U nas restytucja torfowisk czy w ogóle wszystkich ekosystemów, które są w rękach prywatnych, zawsze się zderza z problemem, kto jest właścicielem gruntu. Kolejną przeszkodą jest rozdrobnienie działek, nieuregulowane stosunki własnościowe, ale też niska świadomość. Trudno dyskutować z rolnikiem, który kompletnie nie zdaje sobie sobie sprawy z tego, że bagna, mokradła nie są nieużytkami tylko "pożytkami".

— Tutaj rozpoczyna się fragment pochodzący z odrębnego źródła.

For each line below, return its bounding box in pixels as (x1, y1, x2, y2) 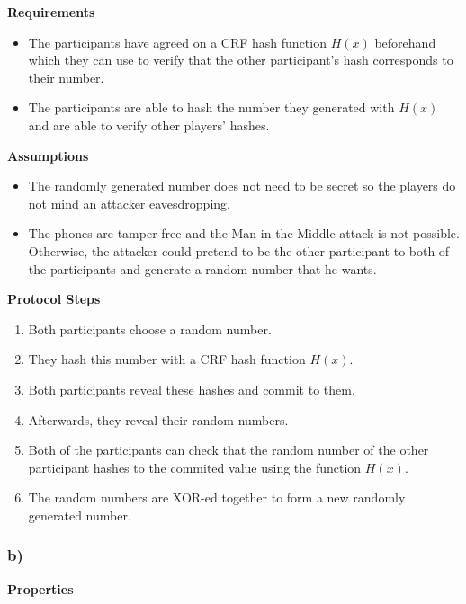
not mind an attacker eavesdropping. (28, 193, 230, 212)
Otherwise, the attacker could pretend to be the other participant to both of (28, 241, 450, 260)
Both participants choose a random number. (28, 319, 272, 338)
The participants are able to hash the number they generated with (28, 98, 395, 117)
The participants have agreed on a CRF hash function (28, 32, 327, 51)
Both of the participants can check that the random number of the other (28, 440, 429, 459)
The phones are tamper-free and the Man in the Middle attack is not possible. (28, 224, 460, 243)
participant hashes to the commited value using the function (28, 457, 362, 476)

Jaka jest świadomość rolnika, że bagno jest jednak dobrodziejstwem?
Myślę, że żadna.
Toczył pan walki uświadamiające?
Z rolnikami nie rozmawia się łatwo. Rolnik gospodarujący na swoim nie widzi swojego wkładu w globalną, regionalną czy nawet lokalną przyrodę. Jeżeli rolnicy się w jakikolwiek sposób przejmują, to raczej estetyczno-sentymentalnie, typu: "w tej rzece łowiłem kiedyś ryby, tu się kąpałem, było jezioro, ale wyschło". Uświadomienie sobie jednak, że ten jego kawałek przestrzeni ma znaczenie dla zachowania przyrody, dla ginących gatunków czy dla tego, w jakim świecie będą żyły przyszłe pokolenia, jest trudne. Jako naukowcy staramy się popularyzować korzyści płynące z bagien i mokradeł.

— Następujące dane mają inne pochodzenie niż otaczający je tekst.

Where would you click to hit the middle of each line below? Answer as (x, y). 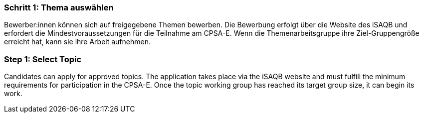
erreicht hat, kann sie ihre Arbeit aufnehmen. (77, 42)
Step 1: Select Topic (43, 59)
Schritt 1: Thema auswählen (59, 7)
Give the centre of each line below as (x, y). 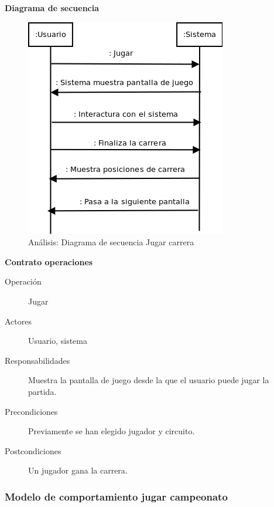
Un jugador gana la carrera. (78, 470)
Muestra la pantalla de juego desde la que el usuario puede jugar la (149, 380)
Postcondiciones (33, 450)
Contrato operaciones (49, 261)
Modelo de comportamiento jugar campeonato (116, 496)
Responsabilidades (37, 360)
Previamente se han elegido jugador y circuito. (112, 431)
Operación (23, 281)

Żeby ludzie przestali utożsamiać bagno z nieużytkiem albo z miejscem, w którym rycerza wciągało na dno razem z koniem?
Myślę, że ta tajemniczość, niezwykły, czasami kryminalny nastrój w bagnie można przecież bez śladu utopić ciało - dzikość, niedostępność, tajemnica, to dobre preteksty, żeby bagna polubić. Wszyscy nam mówili, że się nie da, że społeczeństwo kojarzy mokradła z wiedźmami i diabłami, z malarią, komarami i innymi paskudztwami.

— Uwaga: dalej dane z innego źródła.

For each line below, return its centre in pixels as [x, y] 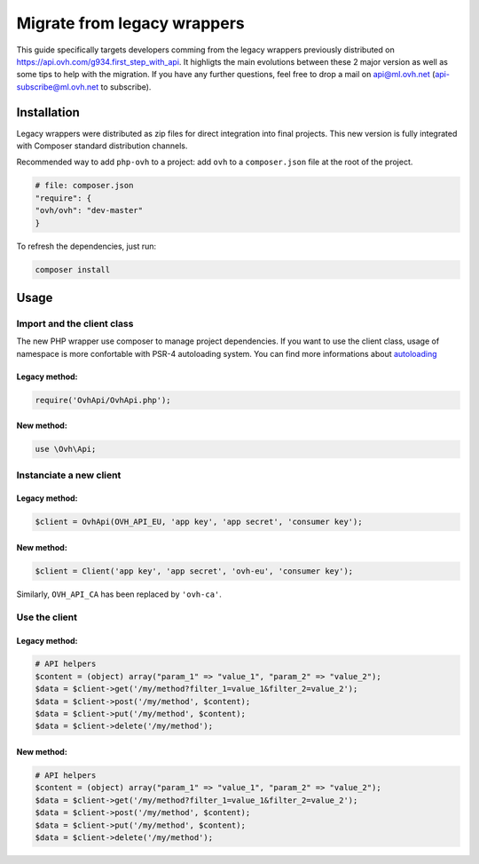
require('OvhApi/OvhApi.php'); [103, 400]
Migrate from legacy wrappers [130, 23]
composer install [73, 270]
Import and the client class [75, 323]
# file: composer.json [84, 186]
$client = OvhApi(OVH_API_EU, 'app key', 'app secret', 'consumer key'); [199, 522]
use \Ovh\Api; [66, 449]
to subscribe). [126, 87]

Okazuje się jednak, że jest klimat na sympatię do bagien. Od kilkunastu lat na Wydziale Biologii Uniwersytetu Warszawskiego organizujemy Światowy Dzień Mokradeł. Zawsze w okolicach 2 lutego, rocznicy podpisania Konwencji Ramsarskiej, czyli międzynarodowego porozumienia z 1971 roku o ochronie mokradeł. 20 lat temu wraz z grupą przyjaciół założyliśmy stowarzyszenie w celu ochrony mokradeł. Zajęliśmy się na początek mazowieckim torfowiskiem o wdzięcznej nazwie Całowanie. Ktoś wtedy wymyślił, żeby nasze stowarzyszenie nazywało się CMOK - bo to dźwięk całowania, ale także odgłos kalosza wyciąganego z bagna - co rozwijaliśmy jako Chrońmy Mokradła. Po latach zmieniliśmy nazwę na Centrum Ochrony Mokradeł,ale skrót pozostał. Próbujemy popularyzować wiedzę o mokradłach zarezerwowaną wcześniej tylko dla przyrodników pasjonatów i wydaje mi się, że robimy to z powodzeniem.